Stored items:

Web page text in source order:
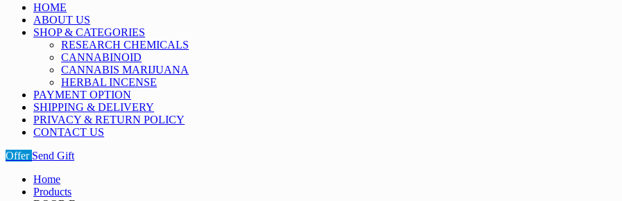
HOME
ABOUT US
SHOP & CATEGORIES
RESEARCH CHEMICALS
CANNABINOID
CANNABIS MARIJUANA
HERBAL INCENSE
PAYMENT OPTION
SHIPPING & DELIVERY
PRIVACY & RETURN POLICY
CONTACT US
Offer Send Gift
Home
Products
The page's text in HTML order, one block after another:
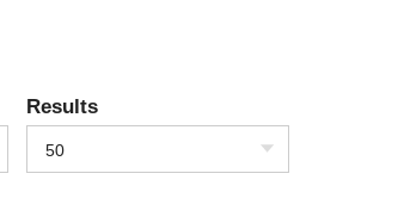
Results
50
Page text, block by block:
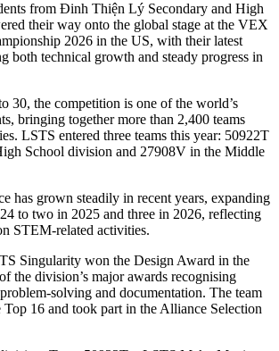
from Đinh Thiện Lý Secondary and High
their way onto the global stage at the VEX
2026 in the US, with their latest
both technical growth and steady progress in
30, the competition is one of the world’s
bringing together more than 2,400 teams
LSTS entered three teams this year: 50922T
School division and 27908V in the Middle
has grown steadily in recent years, expanding
to two in 2025 and three in 2026, reflecting
STEM-related activities.
Singularity won the Design Award in the
the division’s major awards recognising
solving and documentation. The team
Top 16 and took part in the Alliance Selection
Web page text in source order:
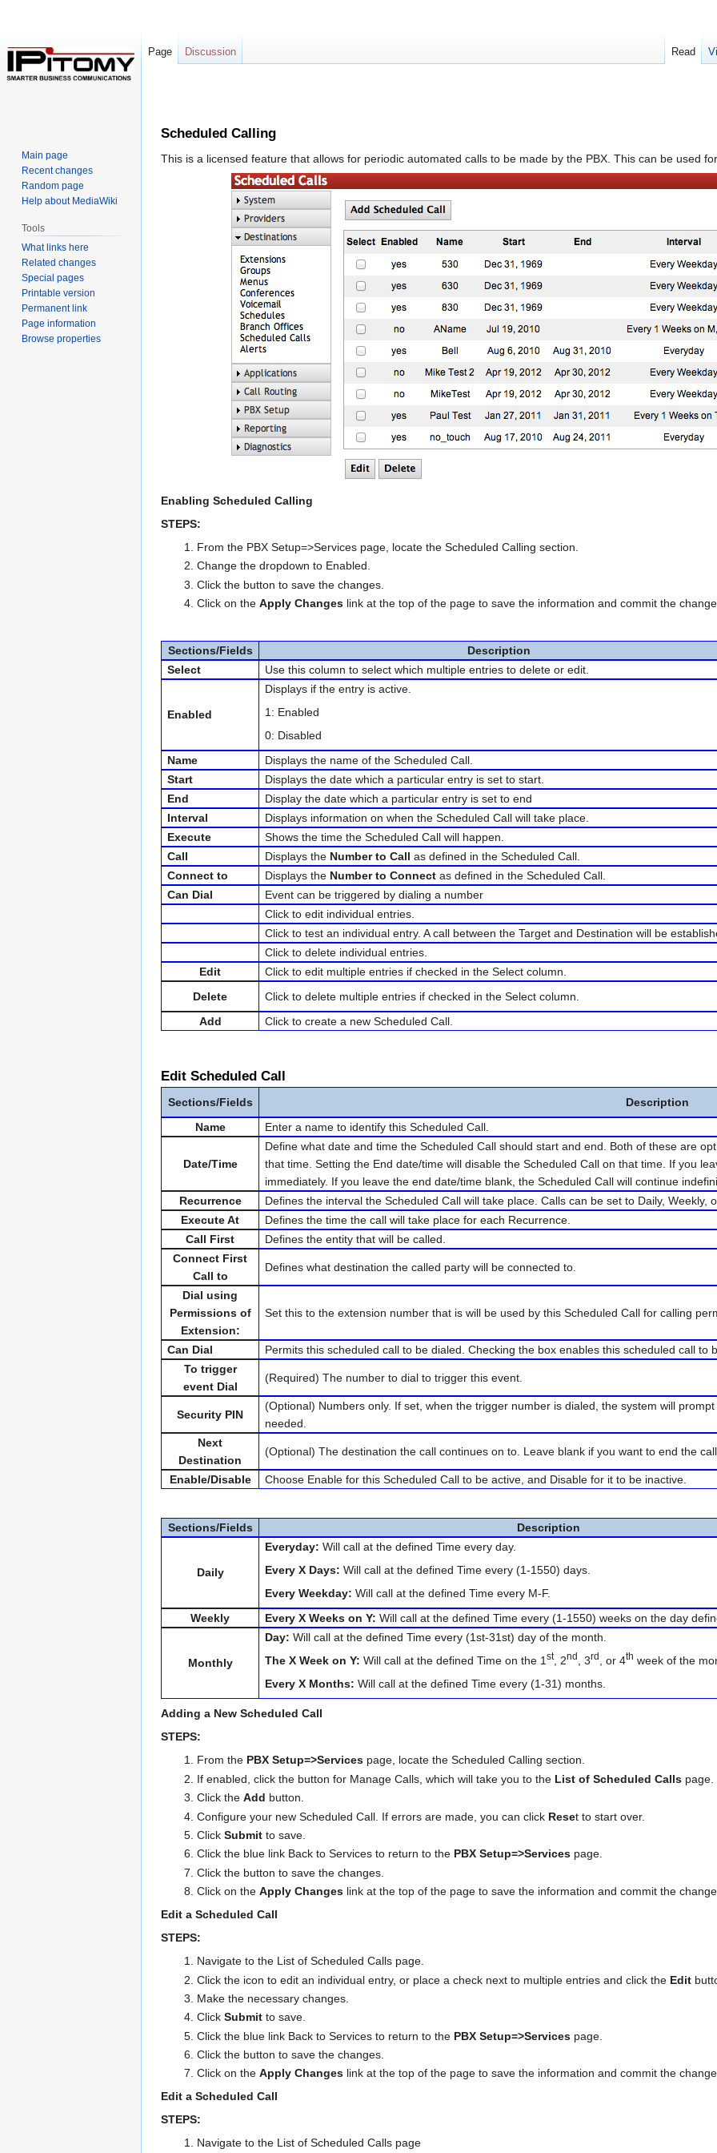
navigation
search
Scheduled Calling
This is a licensed feature that allows for periodic automated calls to be made by the PBX. This can be used
Enabling Scheduled Calling
STEPS:
From the PBX Setup=>Services page, locate the Scheduled Calling section.
Change the dropdown to Enabled.
Click the button to save the changes.
Click on the Apply Changeslink at the top of the page to save the information and commit the
Sections/Fields
Description
Select
Use this column to select which multiple entries to delete or edit.
Enabled
Displays if the entry is active.
1: Enabled
0: Disabled
Name
Displays the name of the Scheduled Call.
Start
Displays the date which a particular entry is set to start.
End
Display the date which a particular entry is set to end
Interval
Displays information on when the Scheduled Call will take place.
Execute
Shows the time the Scheduled Call will happen.
Call
Displays the Number to Call as defined in the Scheduled Call.
Connect to
Displays the Number to Connect as defined in the Scheduled Call.
Can Dial
Event can be triggered by dialing a number
Click to edit individual entries.
Click to test an individual entry. A call between the Target and Destination will be
Click to delete individual entries.
Edit
Click to edit multiple entries if checked in the Select column.
Delete
Click to delete multiple entries if checked in the Select column.
Add
Click to create a new Scheduled Call.
Edit Scheduled Call
Sections/Fields
Description
Name
Enter a name to identify this Scheduled Call.
Date/Time
Define what date and time the Scheduled Call should start and end. Both of these are
that time. Setting the End date/time will disable the Scheduled Call on that time. If you
immediately. If you leave the end date/time blank, the Scheduled Call will continue
Recurrence
Defines the interval the Scheduled Call will take place. Calls can be set to Daily,
Execute At
Defines the time the call will take place for each Recurrence.
Call First
Defines the entity that will be called.
Connect First
Call to
Defines what destination the called party will be connected to.
Dial using
Permissions of
Extension:
Set this to the extension number that is will be used by this Scheduled Call for calling
Can Dial
Permits this scheduled call to be dialed. Checking the box enables this scheduled call to
To trigger
event Dial
(Required) The number to dial to trigger this event.
Security PIN
(Optional) Numbers only. If set, when the trigger number is dialed, the system will
needed.
Next
Destination
(Optional) The destination the call continues on to. Leave blank if you want to end the
Enable/Disable Choose Enable for this Scheduled Call to be active, and Disable for it to be inactive.
Sections/Fields Description
Daily
Everyday: Will call at the defined Time every day.
Every X Days: Will call at the defined Time every (1-1550) days.
Every Weekday: Will call at the defined Time every M-F.
Weekly
Every X Weeks on Y: Will call at the defined Time every (1-1550) weeks on the day
Monthly
Day: Will call at the defined Time every (1st-31st) day of the month.
The X Week on Y: Will call at the defined Time on the 1st, 2nd , 3rd , or 4th week of the
Every X Months: Will call at the defined Time every (1-31) months.
Adding a New Scheduled Call
STEPS:
From the PBX Setup=>Services page, locate the Scheduled Calling section.
If enabled, click the button for Manage Calls, which will take you to the List of Scheduled Callspage.
Click the Add button.
Configure your new Scheduled Call. If errors are made, you can click Reset to start over.
Click Submitto save.
Click the blue link Back to Services to return to the PBX Setup=>Services page.
Click the button to save the changes.
Click on the Apply Changeslink at the top of the page to save the information and commit the
Edit a Scheduled Call
STEPS:
Navigate to the List of Scheduled Calls page.
Click the icon to edit an individual entry, or place a check next to multiple entries and click the Edit
Make the necessary changes.
Click Submitto save.
Click the blue link Back to Services to return to the PBX Setup=>Services page.
Click the button to save the changes.
Click on the Apply Changeslink at the top of the page to save the information and commit the
Edit a Scheduled Call
STEPS:
Navigate to the List of Scheduled Calls page
Page Discussion Read
Main page
Recent changes
Random page
Help about MediaWiki
Tools
What links here
Related changes
Special pages
Printable version
Permanent link
Page information
Browse properties

§ **Exercise**
Omitting the images, transcribe every record exactly.

§ **Solution**
Web page text in source order:
HOME
ABOUT US
SHOP & CATEGORIES
RESEARCH CHEMICALS
CANNABINOID
CANNABIS MARIJUANA
HERBAL INCENSE
PAYMENT OPTION
SHIPPING & DELIVERY
PRIVACY & RETURN POLICY
CONTACT US
Offer Send Gift
Home
Products
The page's text in HTML order, one block after another:
Results
50
Page text, block by block:
from Đinh Thiện Lý Secondary and High
their way onto the global stage at the VEX
2026 in the US, with their latest
both technical growth and steady progress in
30, the competition is one of the world’s
bringing together more than 2,400 teams
LSTS entered three teams this year: 50922T
School division and 27908V in the Middle
has grown steadily in recent years, expanding
to two in 2025 and three in 2026, reflecting
STEM-related activities.
Singularity won the Design Award in the
the division’s major awards recognising
solving and documentation. The team
Top 16 and took part in the Alliance Selection
Web page text in source order:
navigation
search
Scheduled Calling
This is a licensed feature that allows for periodic automated calls to be made by the PBX. This can be used
Enabling Scheduled Calling
STEPS:
From the PBX Setup=>Services page, locate the Scheduled Calling section.
Change the dropdown to Enabled.
Click the button to save the changes.
Click on the Apply Changeslink at the top of the page to save the information and commit the
Sections/Fields
Description
Select
Use this column to select which multiple entries to delete or edit.
Enabled
Displays if the entry is active.
1: Enabled
0: Disabled
Name
Displays the name of the Scheduled Call.
Start
Displays the date which a particular entry is set to start.
End
Display the date which a particular entry is set to end
Interval
Displays information on when the Scheduled Call will take place.
Execute
Shows the time the Scheduled Call will happen.
Call
Displays the Number to Call as defined in the Scheduled Call.
Connect to
Displays the Number to Connect as defined in the Scheduled Call.
Can Dial
Event can be triggered by dialing a number
Click to edit individual entries.
Click to test an individual entry. A call between the Target and Destination will be
Click to delete individual entries.
Edit
Click to edit multiple entries if checked in the Select column.
Delete
Click to delete multiple entries if checked in the Select column.
Add
Click to create a new Scheduled Call.
Edit Scheduled Call
Sections/Fields
Description
Name
Enter a name to identify this Scheduled Call.
Date/Time
Define what date and time the Scheduled Call should start and end. Both of these are
that time. Setting the End date/time will disable the Scheduled Call on that time. If you
immediately. If you leave the end date/time blank, the Scheduled Call will continue
Recurrence
Defines the interval the Scheduled Call will take place. Calls can be set to Daily,
Execute At
Defines the time the call will take place for each Recurrence.
Call First
Defines the entity that will be called.
Connect First
Call to
Defines what destination the called party will be connected to.
Dial using
Permissions of
Extension:
Set this to the extension number that is will be used by this Scheduled Call for calling
Can Dial
Permits this scheduled call to be dialed. Checking the box enables this scheduled call to
To trigger
event Dial
(Required) The number to dial to trigger this event.
Security PIN
(Optional) Numbers only. If set, when the trigger number is dialed, the system will
needed.
Next
Destination
(Optional) The destination the call continues on to. Leave blank if you want to end the
Enable/Disable Choose Enable for this Scheduled Call to be active, and Disable for it to be inactive.
Sections/Fields Description
Daily
Everyday: Will call at the defined Time every day.
Every X Days: Will call at the defined Time every (1-1550) days.
Every Weekday: Will call at the defined Time every M-F.
Weekly
Every X Weeks on Y: Will call at the defined Time every (1-1550) weeks on the day
Monthly
Day: Will call at the defined Time every (1st-31st) day of the month.
The X Week on Y: Will call at the defined Time on the 1st, 2nd , 3rd , or 4th week of the
Every X Months: Will call at the defined Time every (1-31) months.
Adding a New Scheduled Call
STEPS:
From the PBX Setup=>Services page, locate the Scheduled Calling section.
If enabled, click the button for Manage Calls, which will take you to the List of Scheduled Callspage.
Click the Add button.
Configure your new Scheduled Call. If errors are made, you can click Reset to start over.
Click Submitto save.
Click the blue link Back to Services to return to the PBX Setup=>Services page.
Click the button to save the changes.
Click on the Apply Changeslink at the top of the page to save the information and commit the
Edit a Scheduled Call
STEPS:
Navigate to the List of Scheduled Calls page.
Click the icon to edit an individual entry, or place a check next to multiple entries and click the Edit
Make the necessary changes.
Click Submitto save.
Click the blue link Back to Services to return to the PBX Setup=>Services page.
Click the button to save the changes.
Click on the Apply Changeslink at the top of the page to save the information and commit the
Edit a Scheduled Call
STEPS:
Navigate to the List of Scheduled Calls page
Page Discussion Read
Main page
Recent changes
Random page
Help about MediaWiki
Tools
What links here
Related changes
Special pages
Printable version
Permanent link
Page information
Browse properties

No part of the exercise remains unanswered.